In the still life tradition, flowers and fruit often represent the broad symbolism of life, death, or perhaps a season — the drama of time passing. Floral designer and photographer Doan Ly treats her still-life photographs similarly, using the arrangement of blooms to speak to an expansive theme.
“When the flower transcends being a flower and becomes this feeling of hope, longing, or sadness, it’s able to become a little larger than life,” Ly said. The artist sees the trope as a common heritage of human experience: “We all have experience and access to fruit and flowers,” she said. Part of her intention is to highlight the universal nature of these materials, and the universal feelings they bring out in people: anyone who has touched, smelled, sunk their teeth into, or otherwise devoured her artistic materials in one form or another.
Ly didn’t expect to get into the flower business. While managing and living in a nonprofit intentional community in New York City, she found work-life balance a bit difficult. “To force myself to not work all the time, I got a job at a plant shop that my friend opened, to have a commitment to leave the house,” she explained. “From there, it just grew and grew.” Grew it did. After seven years, Ly gained the confidence to open up her own floral studio, called a.p. bio.

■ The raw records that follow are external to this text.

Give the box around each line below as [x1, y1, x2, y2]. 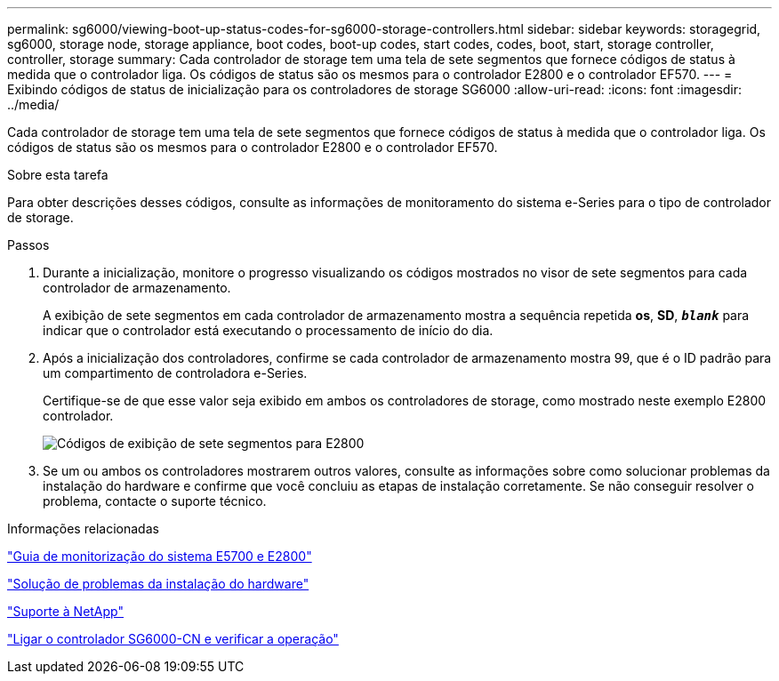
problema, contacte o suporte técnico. [43, 493, 267, 509]
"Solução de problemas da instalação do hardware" [7, 576, 309, 591]
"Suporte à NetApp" [7, 604, 124, 619]
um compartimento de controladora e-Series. [43, 365, 308, 381]
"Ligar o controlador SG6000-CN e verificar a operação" [7, 631, 339, 646]
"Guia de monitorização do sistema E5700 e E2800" [7, 549, 312, 564]
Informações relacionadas [7, 521, 159, 536]
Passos [7, 237, 50, 252]
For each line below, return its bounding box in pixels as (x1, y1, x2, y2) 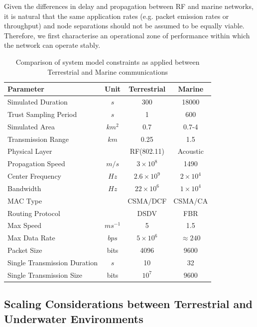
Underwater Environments (4, 311, 143, 326)
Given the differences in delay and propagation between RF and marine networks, (4, 1, 254, 11)
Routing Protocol (7, 208, 60, 218)
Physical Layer (7, 146, 52, 156)
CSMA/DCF (128, 195, 167, 206)
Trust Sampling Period (7, 109, 77, 119)
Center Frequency (7, 171, 61, 181)
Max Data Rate (7, 232, 55, 243)
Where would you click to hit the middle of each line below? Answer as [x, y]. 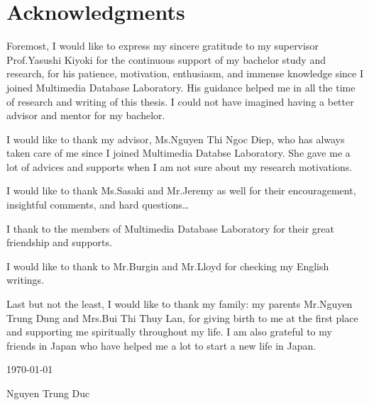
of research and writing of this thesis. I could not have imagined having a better [180, 101]
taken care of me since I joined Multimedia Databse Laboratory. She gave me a [178, 153]
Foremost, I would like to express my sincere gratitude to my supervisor [163, 46]
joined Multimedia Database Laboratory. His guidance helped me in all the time [181, 87]
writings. [26, 280]
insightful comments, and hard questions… [98, 205]
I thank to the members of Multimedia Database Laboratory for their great [171, 228]
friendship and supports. [59, 242]
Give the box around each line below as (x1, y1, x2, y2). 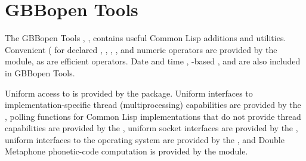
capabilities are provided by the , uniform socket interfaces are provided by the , (5, 122, 298, 134)
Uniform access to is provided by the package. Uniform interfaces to (5, 86, 253, 99)
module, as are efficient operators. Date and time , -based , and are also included (5, 55, 301, 67)
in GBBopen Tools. (5, 66, 75, 79)
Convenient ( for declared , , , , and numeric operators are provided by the (5, 43, 277, 55)
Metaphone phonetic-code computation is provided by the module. (5, 145, 248, 157)
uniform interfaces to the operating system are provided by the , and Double (5, 133, 285, 145)
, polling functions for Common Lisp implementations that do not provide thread (5, 110, 301, 122)
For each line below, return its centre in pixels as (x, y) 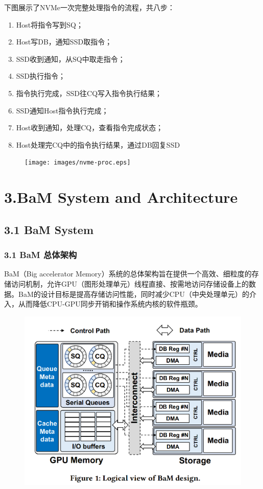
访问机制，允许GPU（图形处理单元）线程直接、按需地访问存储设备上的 (130, 283)
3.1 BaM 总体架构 (41, 255)
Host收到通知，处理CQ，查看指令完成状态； (90, 127)
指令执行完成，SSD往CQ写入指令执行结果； (89, 93)
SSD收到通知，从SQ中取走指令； (70, 59)
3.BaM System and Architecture (121, 197)
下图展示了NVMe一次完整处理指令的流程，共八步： (90, 7)
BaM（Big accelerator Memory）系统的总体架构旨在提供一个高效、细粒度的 (128, 274)
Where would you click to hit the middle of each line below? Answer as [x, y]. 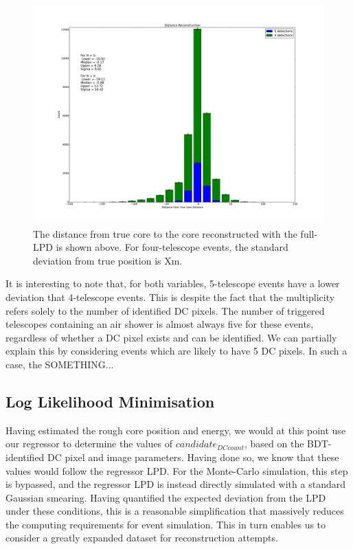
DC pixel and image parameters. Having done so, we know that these [193, 457]
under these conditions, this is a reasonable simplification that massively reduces [175, 511]
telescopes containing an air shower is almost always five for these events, [160, 324]
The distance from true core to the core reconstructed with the [165, 233]
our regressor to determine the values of [89, 444]
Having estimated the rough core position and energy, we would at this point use [176, 430]
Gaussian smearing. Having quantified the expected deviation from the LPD [166, 497]
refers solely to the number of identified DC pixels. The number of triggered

She quickly realized, however, that teaching herself how to photograph her work was how she would attract clients of her own. Ly’s Instagram account has over 160,000 followers for her intensely saturated flower compositions, the petals interspersed with geometric objects, vases, and sometimes human figures. For ARTnews, Ly breaks down her photo “Phase 24 of Reopening,” seen below. Beyond its visual beauty, it also captures a hint of quarantine humor.
MATERIALS
Roses
The blooms provide a soft canopy to the image as they loom over the delicate offering of fruit beneath them. When she began composing images with flowers, Ly learned by trial and error, figuring out what changes when a photo is taken. “What you see when someone sends you an arrangement is completely different than what the camera reads,” she explained. It’s all about sculpting, “in terms of using the colors and shapes of flowers to create negative space or to fill in.” As it happens, she had limited access to fresh flowers when creating this piece, which allowed her to fill in the image in with other material.
Fruit
“Cherries were in season,” Ly said, “And the blush strawberry is only around for about a week.” The ephemeral nature of “Phase” adds to its power — the photo captures what would otherwise decay. The melon adds another sculptural element to the piece, with its ovular shape and bowl-like divot. “I think about how you expand their physical being into something that can be overwhelming or larger than what it is,” Ly said. “They can become “not a fruit!’”
Lighting & Reflections
The hazy glow in the photo is not the product of careful editing, but of long exposure and a simple overhead light above Ly’s kitchen table. “There’s something about the time of the long exposure that gives the ephemeral feel,” she said. “I don’t do a lot of editing; it’s all in the camera.”
Drawn to the natural colors of her materials, she added a reflective surface that creates the appearance of a tablecloth. “Reflections are decadent, shimmering — it makes you think of a club, a table from the ‘80s,” she said. “It’s distorted.” Reflections do more than enhance the scene’s decadence; Ly uses mirrors to show the subconscious. “It’s subterranean. It’s altered. Reshaped.” Her work isn’t just a still life; when Ly looks at flowers or fruit, she sees a story: “the relationship of that space and who inhabits that world,” she said. “The silence of that world and how it tugs at you.”